Actions/responses – Say what you need to say and listen to the other side.
Results/consequences – Conflict is normalized and resolved.

When caught in a negative belief cycle, one needs to change either one’s belief or one’s behaviour in order to get a different result, and thus break the cycle.

Conflict Development

Many people have negative attitudes toward conflict, and try to avoid it. Some perceive conflict and change as threatening, and try to resist it. For some, peace and harmony are held up as ideals. This desire for peace and harmony often symbolizes a desire for others to hold the same values, interests, and needs as ours. Paradoxically, this kind of thinking often generates conflict, since it doesn’t allow for the many real differences in needs and interests among individuals, systems, and cultures.
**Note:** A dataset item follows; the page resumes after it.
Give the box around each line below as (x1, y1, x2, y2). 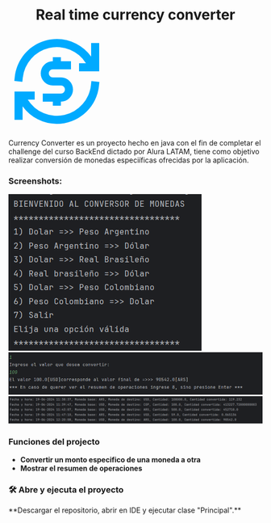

The desire for life to remain the same is unrealistic. Life is not static. Everything changes and develops—the seasons, our minds and bodies, our circumstances and our nature. Attempting to keep change from occurring creates its own dynamics for conflict. Phases of conflict are as natural as phases of peace and harmony, and all are temporary states.

Many theories of conflict are based on cycles of change that demonstrate how conflicts emerge and resolve. As Barbara Coloroso states, “Conflict is a normal, natural and necessary part of our lives. Conflict is inevitable in our homes, schools, workplaces, and communities, and so is the pain and discomfort that goes along with it. But conflict can be resolved and made less painful if it is dealt with directly, curatively, responsibly, and non-violently—not passively or aggressively”. (Coloroso, 2002, p.100)

Conflict can actually strengthen ongoing relationships. The true test of the parties’ investment and dedication to a relationship with each other can never be tested until it goes through some kind of challenge, or conflict. If you and I go through a conflict together successfully, we know we can trust that our relationship is strong enough to withstand conflict. Because we can “do” conflict together, it is not as scary or threatening when it occurs, as it will in every relationship periodically.

Thinking of conflict in this way, we could actually weaken and deprive our relationship of being strengthened by avoiding, placating or overbearing others to “win” when conflict arises.